L’état de son moral empire quand Bowie, en pleine tournée américaine, profite de quelques jours off pour se consacrer au mixage de Raw Power. Aujourd’hui, Iggy admet que le mix de Bowie était sans doute le meilleur dans les circonstances de l’époque. Sauf que lui et les autres Stooges ne trouvèrent pas de mots assez durs pour le renier sur le moment. Scott Asheton transformera même son exemplaire en frisbee.
De là, les choses vont vraiment tourner vinaigre. Invité à présenter l’album en avant-première sur une radio de Detroit, Iggy se déshabille et se met à se masturber en direct en commentant ses gestes : “Eh, je suis à poil et je me la touche.” Avant de quitter les studios, il séquestre Cherry Vanilla dans un ascenseur et tente de violer la future chanteuse, alors directrice du marketing chez MainMan.
[attachment id=298]Quand, en mai 1973, Raw Power sort enfin, le groupe est à nouveau un cas désespéré. Tony DeFries, apprenant qu’Iggy et les boys se shootent près de la piscine de la maison qu’il leur loue, résilie leur contrat. Le groupe tente de sauver la mise en organisant une tournée. Mais lors de leur passage au Max’s Kansas City, à New York, Iggy est expédié aux urgences après s’être entaillé le ventre avec un tesson de bouteille.
N’ayant plus les moyens de se payer de l’héroïne, il passe aux antidépresseurs et se met à picoler.

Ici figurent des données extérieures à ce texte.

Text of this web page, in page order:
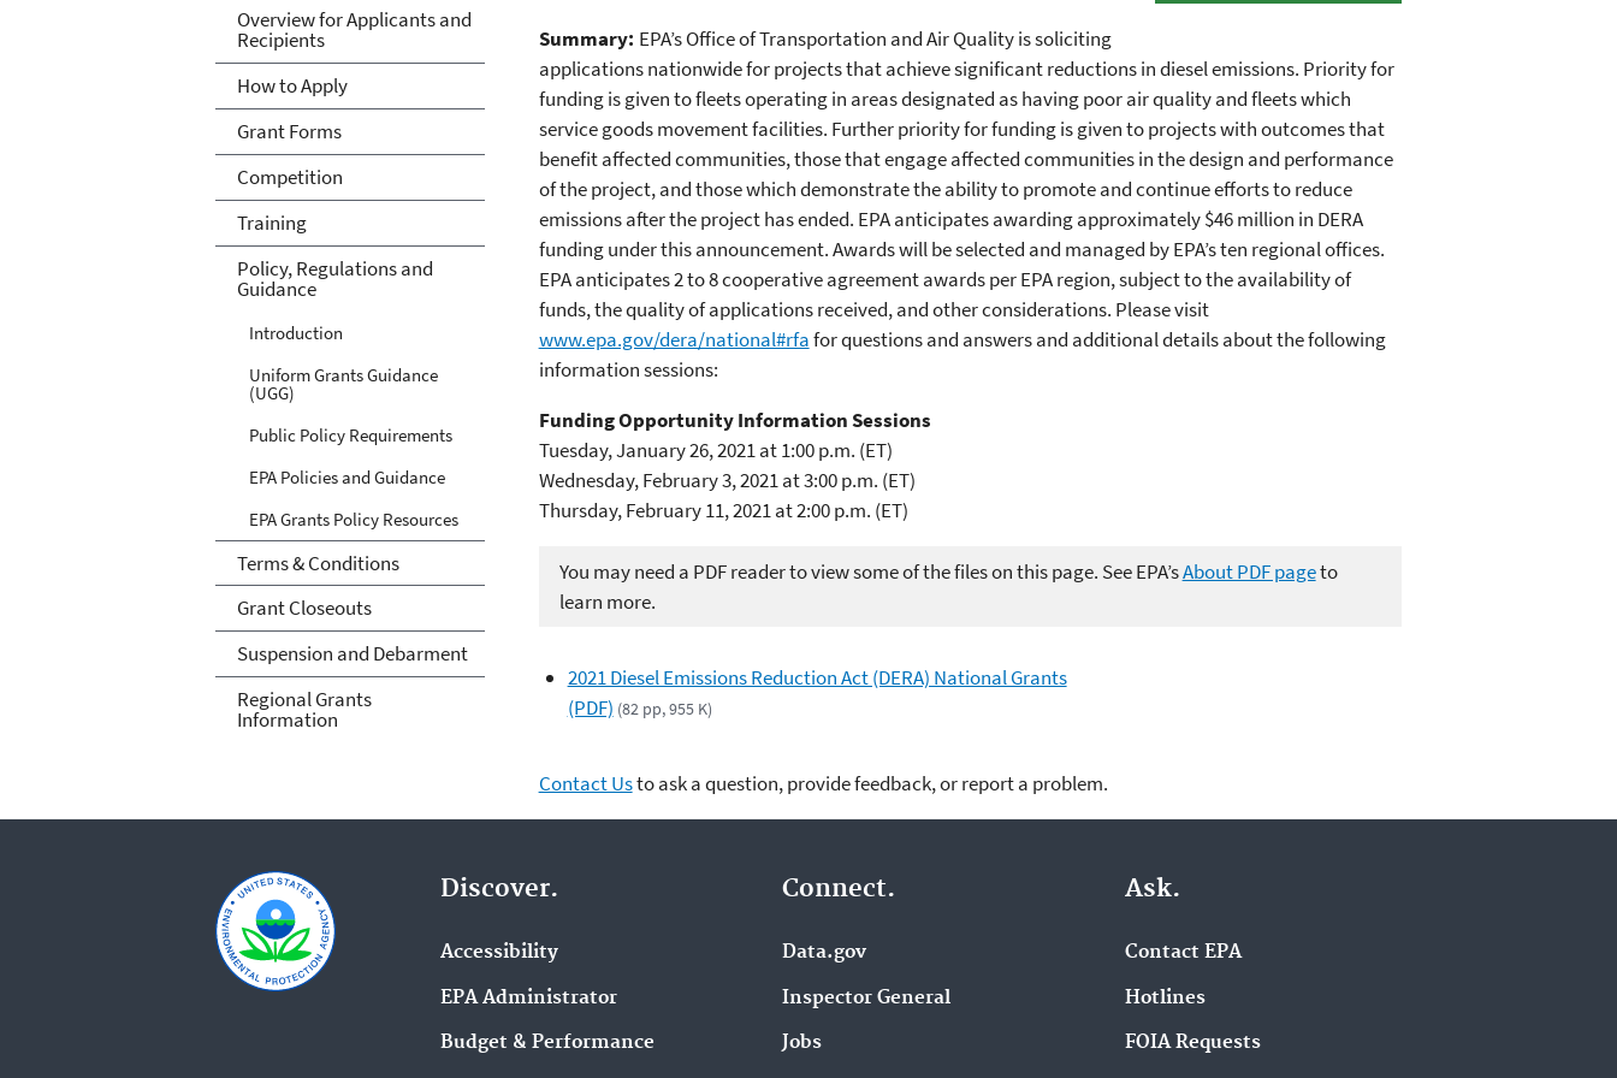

La tournée est rebaptisée le “Vodka Tour”. Quelques mois plus tard, il est hospitalisé dans un établissement psychiatrique pour troubles mentaux. Raw Power, après avoir péniblement atteint la 82e place des hit-parades US, finit dans les bacs à soldes. Aujourd’hui, il est considéré comme un classique, la pierre de Rosette du punk.

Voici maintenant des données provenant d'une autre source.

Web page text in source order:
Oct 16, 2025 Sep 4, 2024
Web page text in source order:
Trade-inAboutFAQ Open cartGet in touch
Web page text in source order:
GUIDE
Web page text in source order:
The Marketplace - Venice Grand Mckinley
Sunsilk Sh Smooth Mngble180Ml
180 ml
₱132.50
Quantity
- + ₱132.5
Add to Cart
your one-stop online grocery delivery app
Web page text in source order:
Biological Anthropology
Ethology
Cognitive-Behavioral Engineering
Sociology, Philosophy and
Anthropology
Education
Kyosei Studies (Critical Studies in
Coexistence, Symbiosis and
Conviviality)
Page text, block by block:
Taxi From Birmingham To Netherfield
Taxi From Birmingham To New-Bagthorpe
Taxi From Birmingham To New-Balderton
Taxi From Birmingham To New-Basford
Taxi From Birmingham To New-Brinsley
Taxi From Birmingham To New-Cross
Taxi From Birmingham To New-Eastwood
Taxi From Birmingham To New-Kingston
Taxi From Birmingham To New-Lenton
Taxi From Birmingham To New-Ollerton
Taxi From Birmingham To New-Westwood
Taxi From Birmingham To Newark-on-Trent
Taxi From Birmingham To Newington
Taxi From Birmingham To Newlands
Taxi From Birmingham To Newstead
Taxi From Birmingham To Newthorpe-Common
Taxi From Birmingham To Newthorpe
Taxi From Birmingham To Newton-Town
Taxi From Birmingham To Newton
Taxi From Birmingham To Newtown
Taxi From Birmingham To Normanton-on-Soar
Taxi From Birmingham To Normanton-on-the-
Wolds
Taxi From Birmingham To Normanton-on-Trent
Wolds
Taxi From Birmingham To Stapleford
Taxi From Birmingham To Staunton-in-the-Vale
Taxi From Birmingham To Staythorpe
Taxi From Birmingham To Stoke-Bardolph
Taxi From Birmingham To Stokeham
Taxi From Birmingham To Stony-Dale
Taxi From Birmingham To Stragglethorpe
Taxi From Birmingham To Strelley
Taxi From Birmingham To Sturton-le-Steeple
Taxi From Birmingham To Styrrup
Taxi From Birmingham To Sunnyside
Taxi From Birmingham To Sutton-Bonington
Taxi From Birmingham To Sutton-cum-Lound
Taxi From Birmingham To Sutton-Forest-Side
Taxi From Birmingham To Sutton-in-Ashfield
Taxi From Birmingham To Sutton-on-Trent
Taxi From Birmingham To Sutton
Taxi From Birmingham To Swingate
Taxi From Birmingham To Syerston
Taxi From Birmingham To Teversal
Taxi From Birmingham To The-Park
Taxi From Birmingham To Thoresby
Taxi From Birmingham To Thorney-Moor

En 2010, trente-six ans plus tard, les Stooges reviennent savourer leur revanche, malgré la mort de Ron Asheton en 2009. Le 15 mars dernier, ils ont été intronisés au Rock and Roll Hall of Fame. Fait Chevalier des Arts et des Lettres en 2003, Iggy ne risque plus d’ébrécher sa légende d’Attila du rock en entrant au panthéon du genre. Aucune histoire n’illustre mieux que la sienne ce magnifique dédain à l’égard de la réussite sociale, cette antivertu au nom de laquelle tout rockeur digne de ce nom préfère toujours la vie à l’extrême à la conduite en esclave.

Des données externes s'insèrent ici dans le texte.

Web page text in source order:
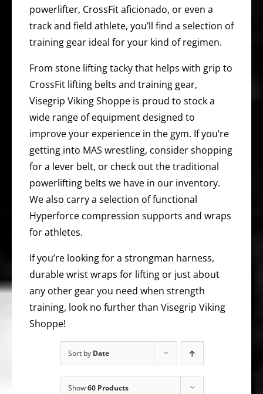
powerlifter, CrossFit aficionado, or even a
track and field athlete, you’ll find a selection of
training gear ideal for your kind of regimen.
From stone lifting tacky that helps with grip to
CrossFit lifting belts and training gear,
Visegrip Viking Shoppe is proud to stock a
wide range of equipment designed to
improve your experience in the gym. If you’re
getting into MAS wrestling, consider shopping
for a lever belt, or check out the traditional
powerlifting belts we have in our inventory.
We also carry a selection of functional
Hyperforce compression supports and wraps
for athletes.
If you’re looking for a strongman harness,
durable wrist wraps for lifting or just about
any other gear you need when strength
training, look no further than Visegrip Viking
Shoppe!
Sort by Date
Show60 Products
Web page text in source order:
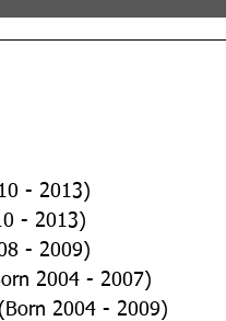
2010 - 2013)
2010 - 2013)
2008 - 2009)
(Born 2004 - 2007)
Girls (Born 2004 - 2009)
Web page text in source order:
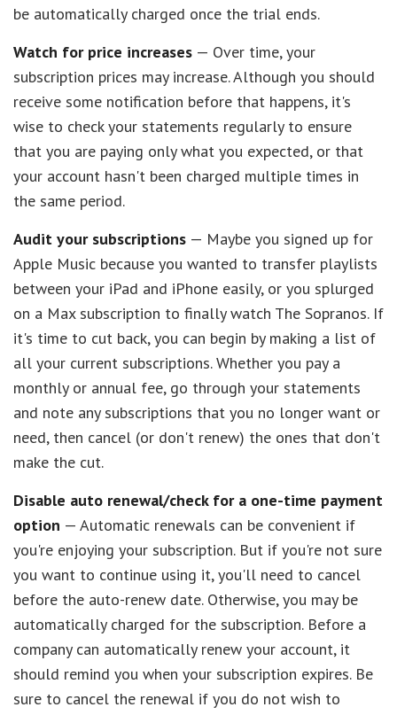
be automatically charged once the trial ends.
Watch for price increases — Over time, your
subscription prices may increase. Although you should
receive some notification before that happens, it's
wise to check your statements regularly to ensure
that you are paying only what you expected, or that
your account hasn't been charged multiple times in
the same period.
Audit your subscriptions — Maybe you signed up for
Apple Music because you wanted to transfer playlists
between your iPad and iPhone easily, or you splurged
on a Max subscription to finally watch The Sopranos. If
it's time to cut back, you can begin by making a list of
all your current subscriptions. Whether you pay a
monthly or annual fee, go through your statements
and note any subscriptions that you no longer want or
need, then cancel (or don't renew) the ones that don't
make the cut.
Disable auto renewal/check for a one-time payment
option — Automatic renewals can be convenient if
you're enjoying your subscription. But if you're not sure
you want to continue using it, you'll need to cancel
before the auto-renew date. Otherwise, you may be
automatically charged for the subscription. Before a
company can automatically renew your account, it
should remind you when your subscription expires. Be
sure to cancel the renewal if you do not wish to
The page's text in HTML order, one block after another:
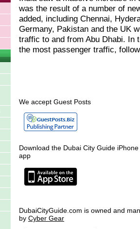
was the result of a number of
added, including Chennai,
Germany, Pakistan and the UK
traffic to and from Abu Dhabi. In
the most passenger traffic,
We accept Guest Posts
Download the Dubai City Guide
app
DubaiCityGuide.com is owned and
by Cyber Gear
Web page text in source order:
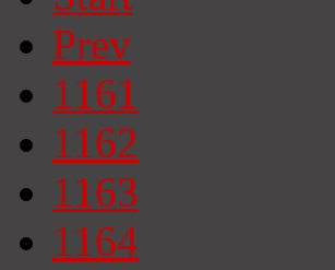
Prev
1161
1162
1163
1164
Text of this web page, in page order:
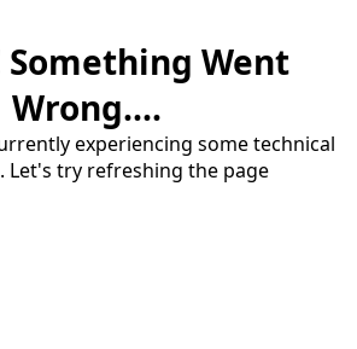
Something Went
Wrong....
experiencing some technical
Let's try refreshing the page
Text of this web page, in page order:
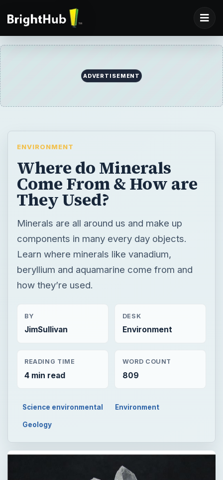
ADVERTISEMENT
ENVIRONMENT
Where do Minerals
Come From & How are
They Used?
Minerals are all around us and make up
components in many every day objects.
Learn where minerals like vanadium,
beryllium and aquamarine come from and
how they’re used.
BY
JimSullivan
DESK
Environment
READING TIME
4 min read
WORD COUNT
809
Science environmental Environment
Geology

Lors de la cérémonie, après les remerciements d’usage, il a chanté quelques mesures d’I Wanna Be Your Dog. Le corps du chanteur, jadis affûté et souple comme une épée, s’est alourdi. Sa peau s’est parcheminée malgré les saillies d’une musculature longtemps sculptée en salle de sport. Une opération de la hanche l’oblige à porter une semelle compensée et à courir de guingois.
Mais il est vivant et c’est un miracle. A 63 ans, il a l’air d’un vieux gladiateur, ou d’un vieux catcheur dont on se demande ce qui le pousse encore à relever le défi de l’arène. Avec ses longs cheveux blonds et filasses, il offre une réplique quasi mimétique au Mickey Rourke de The Wrestler. Son visage, sillonné de rides, passe sans cesse d’une expression de martyr à celle d’un vieux beau gosse se la coulant douce à Miami. Anticipant sans doute son avènement, Flaubert écrivit un jour : “La race des gladiateurs n’est pas morte. Comment le serait- elle ? Tout artiste en est un qui amuse le public avec ses agonies.”